Your goal:
The answer must consist solely of the lines from the start of the records through the line containing "training in the", restated word for word, with no pictures.

-- Dataset extract follows --

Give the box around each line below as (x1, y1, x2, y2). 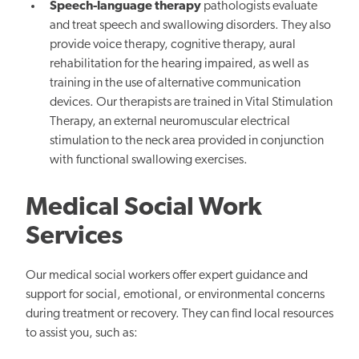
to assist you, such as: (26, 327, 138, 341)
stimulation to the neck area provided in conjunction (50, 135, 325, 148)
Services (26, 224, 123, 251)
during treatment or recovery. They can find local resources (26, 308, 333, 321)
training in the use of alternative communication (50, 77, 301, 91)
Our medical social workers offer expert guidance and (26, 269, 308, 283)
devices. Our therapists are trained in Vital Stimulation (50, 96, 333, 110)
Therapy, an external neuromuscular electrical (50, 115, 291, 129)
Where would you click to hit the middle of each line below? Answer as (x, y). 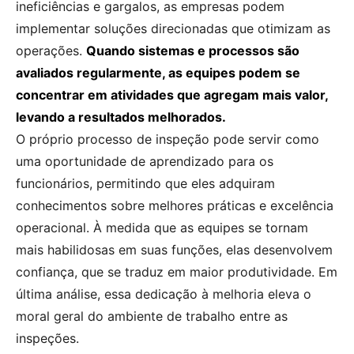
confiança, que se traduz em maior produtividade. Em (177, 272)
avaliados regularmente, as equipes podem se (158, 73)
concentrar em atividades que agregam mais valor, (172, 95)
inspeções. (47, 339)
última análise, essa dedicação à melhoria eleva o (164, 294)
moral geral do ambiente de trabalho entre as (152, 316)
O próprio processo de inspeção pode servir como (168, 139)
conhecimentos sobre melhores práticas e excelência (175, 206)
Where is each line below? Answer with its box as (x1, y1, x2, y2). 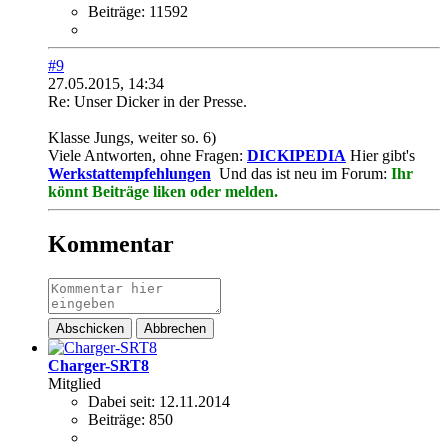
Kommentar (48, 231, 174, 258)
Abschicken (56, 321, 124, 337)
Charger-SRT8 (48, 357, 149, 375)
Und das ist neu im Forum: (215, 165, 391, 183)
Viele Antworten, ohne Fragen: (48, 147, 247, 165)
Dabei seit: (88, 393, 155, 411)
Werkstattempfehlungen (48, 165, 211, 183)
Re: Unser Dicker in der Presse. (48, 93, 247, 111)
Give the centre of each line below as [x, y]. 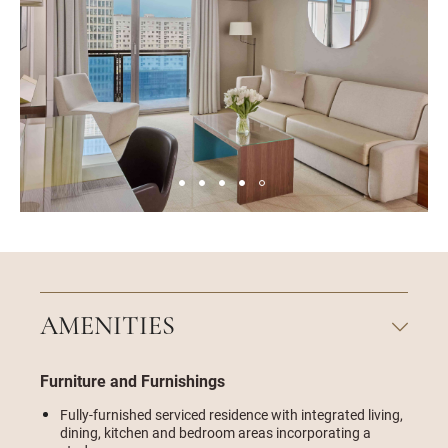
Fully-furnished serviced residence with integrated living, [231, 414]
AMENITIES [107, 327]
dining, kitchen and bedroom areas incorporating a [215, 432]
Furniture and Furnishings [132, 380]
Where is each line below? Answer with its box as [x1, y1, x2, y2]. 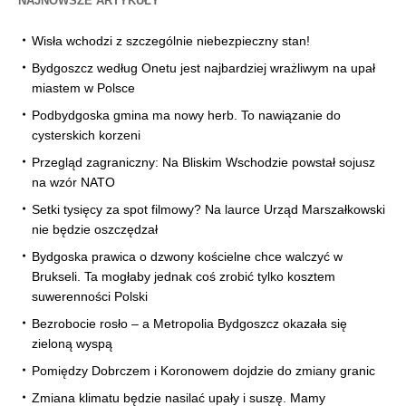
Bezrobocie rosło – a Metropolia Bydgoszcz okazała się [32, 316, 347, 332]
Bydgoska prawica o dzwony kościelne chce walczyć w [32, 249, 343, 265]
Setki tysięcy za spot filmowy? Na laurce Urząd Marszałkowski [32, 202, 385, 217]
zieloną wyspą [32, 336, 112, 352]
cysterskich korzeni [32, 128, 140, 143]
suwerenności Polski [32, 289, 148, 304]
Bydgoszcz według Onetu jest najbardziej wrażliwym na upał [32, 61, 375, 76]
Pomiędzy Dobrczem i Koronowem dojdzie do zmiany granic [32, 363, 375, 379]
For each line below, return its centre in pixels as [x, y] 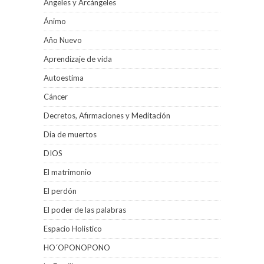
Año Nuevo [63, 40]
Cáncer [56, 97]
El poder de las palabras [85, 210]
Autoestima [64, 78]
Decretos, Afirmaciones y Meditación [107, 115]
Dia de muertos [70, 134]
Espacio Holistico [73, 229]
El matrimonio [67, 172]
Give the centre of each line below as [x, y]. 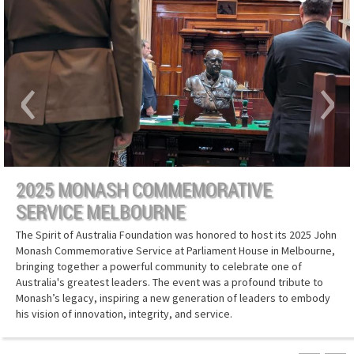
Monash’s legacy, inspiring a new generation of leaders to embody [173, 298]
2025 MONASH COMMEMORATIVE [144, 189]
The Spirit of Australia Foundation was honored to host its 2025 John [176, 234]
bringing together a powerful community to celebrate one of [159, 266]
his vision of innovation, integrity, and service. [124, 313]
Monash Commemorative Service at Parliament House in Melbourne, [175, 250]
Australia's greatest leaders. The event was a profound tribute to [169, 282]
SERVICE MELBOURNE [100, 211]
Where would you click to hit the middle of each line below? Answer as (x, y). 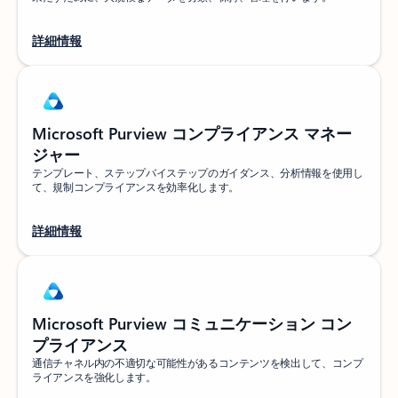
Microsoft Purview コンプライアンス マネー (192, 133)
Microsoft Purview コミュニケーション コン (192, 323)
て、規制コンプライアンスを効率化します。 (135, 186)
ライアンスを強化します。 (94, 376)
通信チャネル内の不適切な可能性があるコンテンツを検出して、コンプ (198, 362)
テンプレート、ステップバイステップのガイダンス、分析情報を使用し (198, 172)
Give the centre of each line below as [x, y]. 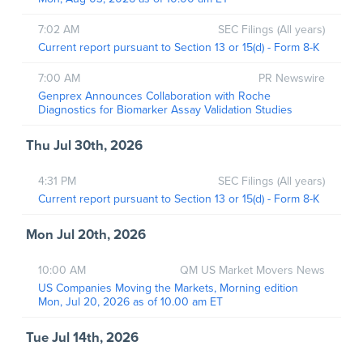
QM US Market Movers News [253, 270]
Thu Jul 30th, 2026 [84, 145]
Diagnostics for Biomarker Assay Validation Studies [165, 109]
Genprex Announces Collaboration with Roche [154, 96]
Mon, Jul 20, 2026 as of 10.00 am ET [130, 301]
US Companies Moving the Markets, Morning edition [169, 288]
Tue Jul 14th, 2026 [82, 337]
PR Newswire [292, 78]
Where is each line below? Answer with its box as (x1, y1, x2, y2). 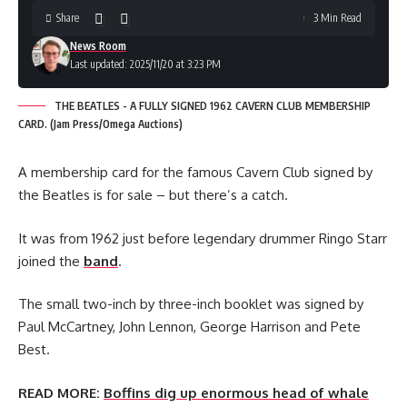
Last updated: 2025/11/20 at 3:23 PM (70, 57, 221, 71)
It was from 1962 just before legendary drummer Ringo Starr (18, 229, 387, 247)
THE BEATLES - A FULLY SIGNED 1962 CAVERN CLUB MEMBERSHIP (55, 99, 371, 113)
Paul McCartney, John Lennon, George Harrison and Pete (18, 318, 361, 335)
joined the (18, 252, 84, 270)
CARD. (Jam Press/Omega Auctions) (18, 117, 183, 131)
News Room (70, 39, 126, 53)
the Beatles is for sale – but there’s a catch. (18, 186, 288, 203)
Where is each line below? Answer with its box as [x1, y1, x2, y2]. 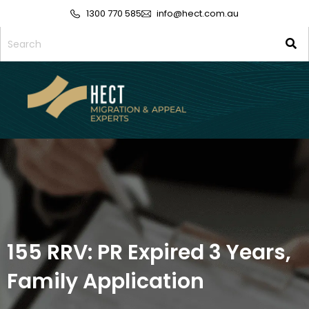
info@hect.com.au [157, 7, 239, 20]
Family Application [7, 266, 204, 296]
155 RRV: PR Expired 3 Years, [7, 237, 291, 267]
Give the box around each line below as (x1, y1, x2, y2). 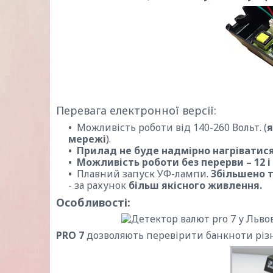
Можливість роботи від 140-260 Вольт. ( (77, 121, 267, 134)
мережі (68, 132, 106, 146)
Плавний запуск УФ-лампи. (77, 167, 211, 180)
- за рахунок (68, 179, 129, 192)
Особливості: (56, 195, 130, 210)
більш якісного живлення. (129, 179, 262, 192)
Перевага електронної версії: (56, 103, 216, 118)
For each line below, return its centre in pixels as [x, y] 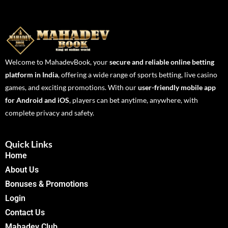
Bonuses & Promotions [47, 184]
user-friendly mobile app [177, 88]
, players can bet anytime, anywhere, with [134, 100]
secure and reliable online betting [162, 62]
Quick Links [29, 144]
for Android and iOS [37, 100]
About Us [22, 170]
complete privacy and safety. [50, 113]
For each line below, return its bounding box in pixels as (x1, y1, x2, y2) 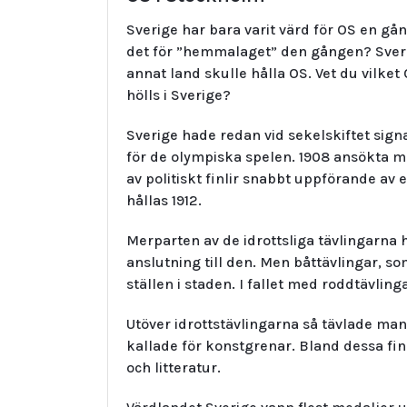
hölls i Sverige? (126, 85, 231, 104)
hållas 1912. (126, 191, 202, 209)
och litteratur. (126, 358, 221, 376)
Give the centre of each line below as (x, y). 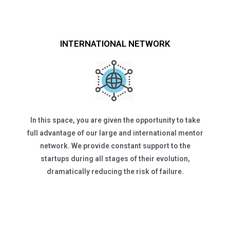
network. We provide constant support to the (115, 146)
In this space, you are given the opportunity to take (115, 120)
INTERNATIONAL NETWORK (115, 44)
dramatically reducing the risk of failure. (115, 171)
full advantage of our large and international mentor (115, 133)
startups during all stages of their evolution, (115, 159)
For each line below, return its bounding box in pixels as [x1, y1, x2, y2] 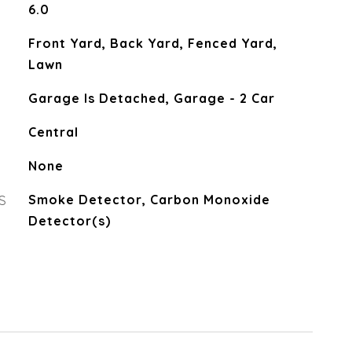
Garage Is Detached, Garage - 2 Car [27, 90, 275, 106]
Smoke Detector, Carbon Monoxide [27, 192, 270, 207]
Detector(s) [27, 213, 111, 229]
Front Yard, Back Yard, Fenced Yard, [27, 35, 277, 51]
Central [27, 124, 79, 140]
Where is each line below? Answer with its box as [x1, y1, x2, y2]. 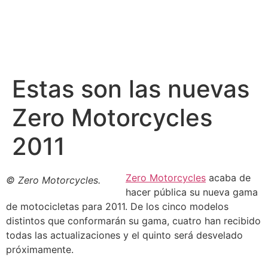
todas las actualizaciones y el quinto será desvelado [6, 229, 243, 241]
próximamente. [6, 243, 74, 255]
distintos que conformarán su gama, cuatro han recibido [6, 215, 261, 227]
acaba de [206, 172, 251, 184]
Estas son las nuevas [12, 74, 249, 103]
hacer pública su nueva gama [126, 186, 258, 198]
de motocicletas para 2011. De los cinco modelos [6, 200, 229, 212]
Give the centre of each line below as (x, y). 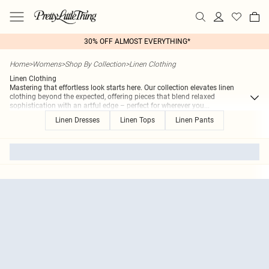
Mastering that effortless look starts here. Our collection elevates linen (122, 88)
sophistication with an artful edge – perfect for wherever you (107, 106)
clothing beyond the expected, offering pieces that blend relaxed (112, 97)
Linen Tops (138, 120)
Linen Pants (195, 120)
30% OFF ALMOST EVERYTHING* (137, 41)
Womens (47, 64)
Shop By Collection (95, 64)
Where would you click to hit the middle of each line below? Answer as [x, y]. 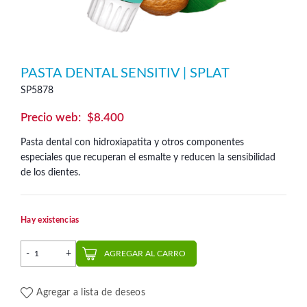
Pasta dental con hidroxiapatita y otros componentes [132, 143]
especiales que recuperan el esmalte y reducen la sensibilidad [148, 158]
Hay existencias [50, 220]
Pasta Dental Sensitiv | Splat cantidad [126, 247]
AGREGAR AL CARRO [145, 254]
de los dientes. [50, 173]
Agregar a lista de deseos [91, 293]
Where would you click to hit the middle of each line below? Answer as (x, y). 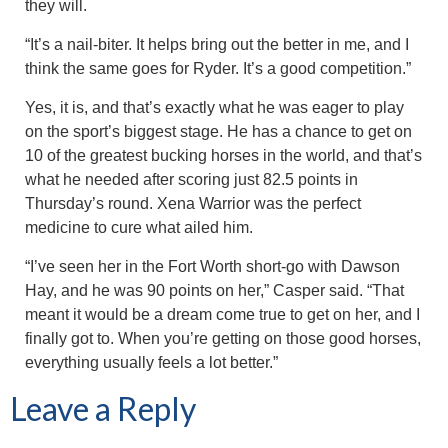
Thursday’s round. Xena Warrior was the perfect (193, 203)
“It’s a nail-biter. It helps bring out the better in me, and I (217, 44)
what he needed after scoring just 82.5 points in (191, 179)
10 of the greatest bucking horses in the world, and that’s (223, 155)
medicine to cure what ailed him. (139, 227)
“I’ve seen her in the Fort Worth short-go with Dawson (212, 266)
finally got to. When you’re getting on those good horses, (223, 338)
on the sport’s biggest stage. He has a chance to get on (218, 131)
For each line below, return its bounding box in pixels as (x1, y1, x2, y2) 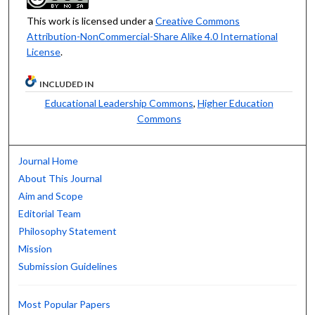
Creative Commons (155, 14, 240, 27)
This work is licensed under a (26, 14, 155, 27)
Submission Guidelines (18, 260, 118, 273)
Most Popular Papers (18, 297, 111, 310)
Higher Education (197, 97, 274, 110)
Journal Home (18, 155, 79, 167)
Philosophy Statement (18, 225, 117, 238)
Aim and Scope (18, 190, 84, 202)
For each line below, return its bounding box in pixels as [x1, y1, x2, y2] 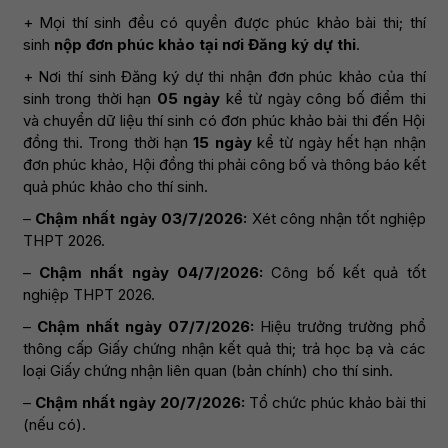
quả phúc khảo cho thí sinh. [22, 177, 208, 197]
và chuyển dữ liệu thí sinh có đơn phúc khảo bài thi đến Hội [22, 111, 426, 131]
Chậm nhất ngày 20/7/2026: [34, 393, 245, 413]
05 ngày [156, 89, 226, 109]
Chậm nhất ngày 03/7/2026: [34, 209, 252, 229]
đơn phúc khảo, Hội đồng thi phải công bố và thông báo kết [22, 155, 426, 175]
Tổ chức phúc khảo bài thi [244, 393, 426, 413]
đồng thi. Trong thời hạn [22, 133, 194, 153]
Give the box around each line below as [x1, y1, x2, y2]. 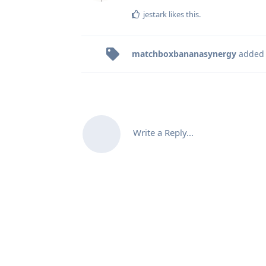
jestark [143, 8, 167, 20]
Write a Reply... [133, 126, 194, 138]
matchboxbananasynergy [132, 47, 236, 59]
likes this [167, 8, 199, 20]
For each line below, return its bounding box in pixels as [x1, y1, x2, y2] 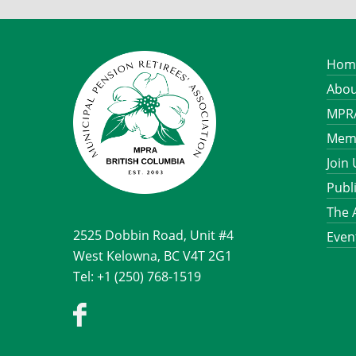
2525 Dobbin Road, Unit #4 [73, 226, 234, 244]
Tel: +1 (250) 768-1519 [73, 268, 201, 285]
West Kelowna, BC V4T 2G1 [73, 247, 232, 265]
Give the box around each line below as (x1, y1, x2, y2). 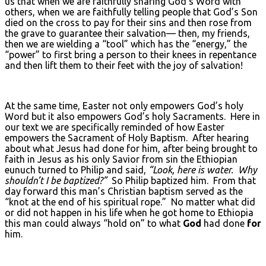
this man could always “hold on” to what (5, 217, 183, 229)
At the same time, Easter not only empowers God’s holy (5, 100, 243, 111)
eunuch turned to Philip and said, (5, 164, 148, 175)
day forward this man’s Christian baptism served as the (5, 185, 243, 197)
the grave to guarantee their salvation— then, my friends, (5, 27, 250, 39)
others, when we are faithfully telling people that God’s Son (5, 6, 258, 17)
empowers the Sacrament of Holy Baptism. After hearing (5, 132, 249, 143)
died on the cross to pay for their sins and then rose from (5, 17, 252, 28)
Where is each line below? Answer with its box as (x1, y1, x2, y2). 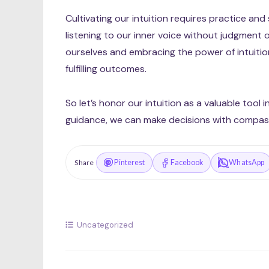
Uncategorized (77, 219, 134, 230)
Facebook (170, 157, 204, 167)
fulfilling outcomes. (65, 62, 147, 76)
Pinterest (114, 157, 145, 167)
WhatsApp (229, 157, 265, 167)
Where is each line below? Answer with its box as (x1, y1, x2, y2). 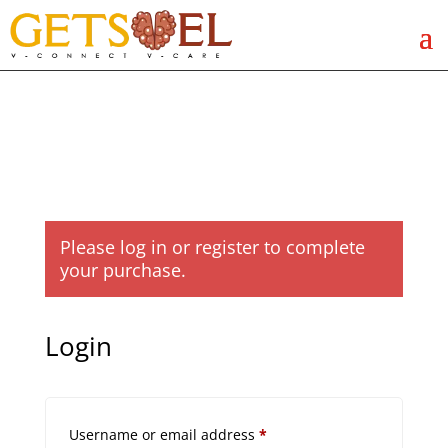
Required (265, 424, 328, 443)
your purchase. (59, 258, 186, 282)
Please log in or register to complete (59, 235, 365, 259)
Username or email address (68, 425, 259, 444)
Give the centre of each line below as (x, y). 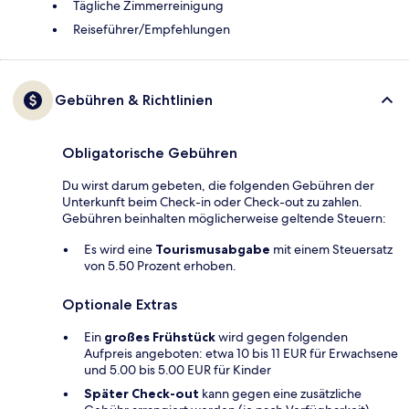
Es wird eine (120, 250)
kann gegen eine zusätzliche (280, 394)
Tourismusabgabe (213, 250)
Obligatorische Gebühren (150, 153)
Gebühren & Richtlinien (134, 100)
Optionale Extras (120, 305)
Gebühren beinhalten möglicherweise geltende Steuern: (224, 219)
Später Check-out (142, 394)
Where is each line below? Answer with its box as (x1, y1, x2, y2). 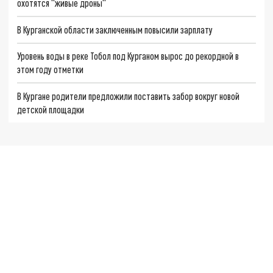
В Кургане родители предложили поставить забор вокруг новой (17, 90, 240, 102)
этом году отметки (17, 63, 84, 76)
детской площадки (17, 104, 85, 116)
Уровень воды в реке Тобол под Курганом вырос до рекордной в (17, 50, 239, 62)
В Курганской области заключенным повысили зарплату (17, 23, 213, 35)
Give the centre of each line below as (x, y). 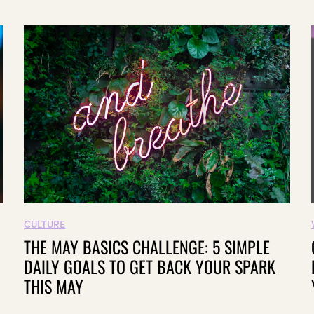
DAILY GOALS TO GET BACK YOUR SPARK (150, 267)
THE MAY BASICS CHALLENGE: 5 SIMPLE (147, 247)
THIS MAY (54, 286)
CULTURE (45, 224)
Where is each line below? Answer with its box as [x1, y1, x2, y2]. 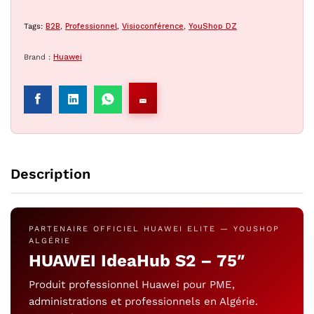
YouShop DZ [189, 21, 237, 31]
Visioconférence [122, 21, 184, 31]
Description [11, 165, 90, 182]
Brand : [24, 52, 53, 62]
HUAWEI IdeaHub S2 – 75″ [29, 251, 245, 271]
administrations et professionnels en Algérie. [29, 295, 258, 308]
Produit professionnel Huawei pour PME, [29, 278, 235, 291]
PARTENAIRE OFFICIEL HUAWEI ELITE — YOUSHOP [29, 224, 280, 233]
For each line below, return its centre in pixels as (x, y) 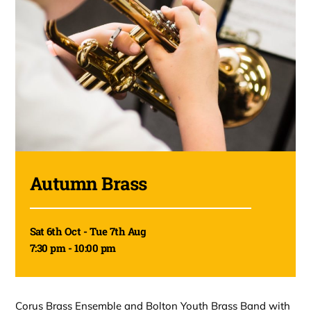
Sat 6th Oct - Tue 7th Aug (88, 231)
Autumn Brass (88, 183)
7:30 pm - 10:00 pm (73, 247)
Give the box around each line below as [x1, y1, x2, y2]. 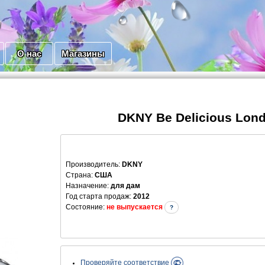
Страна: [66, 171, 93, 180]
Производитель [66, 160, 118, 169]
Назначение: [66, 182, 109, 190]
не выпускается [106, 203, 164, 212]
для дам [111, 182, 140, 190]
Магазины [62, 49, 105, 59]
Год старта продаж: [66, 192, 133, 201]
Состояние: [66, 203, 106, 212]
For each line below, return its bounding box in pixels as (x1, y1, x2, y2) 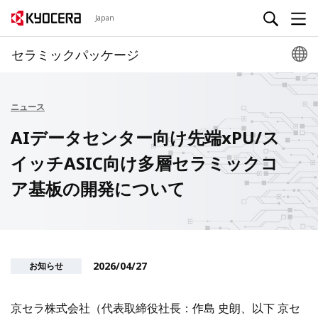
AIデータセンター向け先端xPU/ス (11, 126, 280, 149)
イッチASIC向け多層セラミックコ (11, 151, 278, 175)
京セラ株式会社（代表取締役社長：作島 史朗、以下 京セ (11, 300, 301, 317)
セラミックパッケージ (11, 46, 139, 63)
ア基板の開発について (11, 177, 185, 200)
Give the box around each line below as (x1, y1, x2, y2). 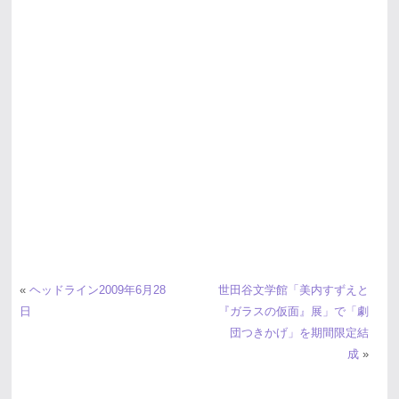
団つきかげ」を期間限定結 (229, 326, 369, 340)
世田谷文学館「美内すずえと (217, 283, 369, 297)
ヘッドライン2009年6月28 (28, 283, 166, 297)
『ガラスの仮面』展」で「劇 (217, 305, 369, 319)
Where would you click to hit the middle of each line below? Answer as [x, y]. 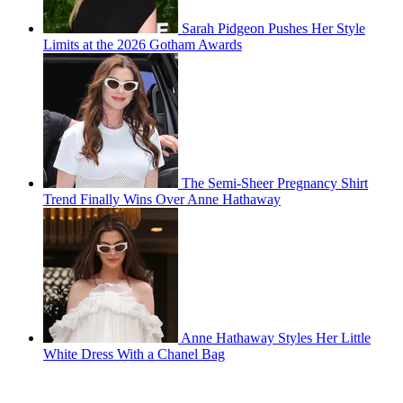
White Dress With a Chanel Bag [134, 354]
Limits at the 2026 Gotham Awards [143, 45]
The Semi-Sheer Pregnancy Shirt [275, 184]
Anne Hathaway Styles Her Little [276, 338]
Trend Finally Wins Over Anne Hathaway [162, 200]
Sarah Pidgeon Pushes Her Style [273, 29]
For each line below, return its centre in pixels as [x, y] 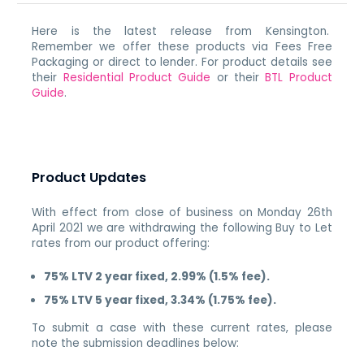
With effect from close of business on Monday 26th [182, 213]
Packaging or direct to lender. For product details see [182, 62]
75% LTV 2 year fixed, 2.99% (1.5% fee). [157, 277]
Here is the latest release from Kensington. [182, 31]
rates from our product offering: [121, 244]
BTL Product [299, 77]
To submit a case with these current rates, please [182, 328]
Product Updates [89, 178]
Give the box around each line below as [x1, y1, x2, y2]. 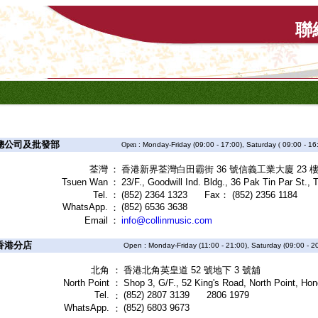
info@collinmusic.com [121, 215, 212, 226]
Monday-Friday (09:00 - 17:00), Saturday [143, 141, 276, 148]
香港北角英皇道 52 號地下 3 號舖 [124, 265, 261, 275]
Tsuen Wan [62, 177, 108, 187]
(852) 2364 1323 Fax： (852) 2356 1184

-- Dataset extract concluded --

Answer space:
Give the box around each line below as (x1, y1, x2, y2). 
to assist you, such as: (26, 327, 138, 341)
stimulation to the neck area provided in conjunction (50, 135, 325, 148)
Services (26, 224, 123, 251)
during treatment or recovery. They can find local resources (26, 308, 333, 321)
training in the use of alternative communication (50, 77, 301, 91)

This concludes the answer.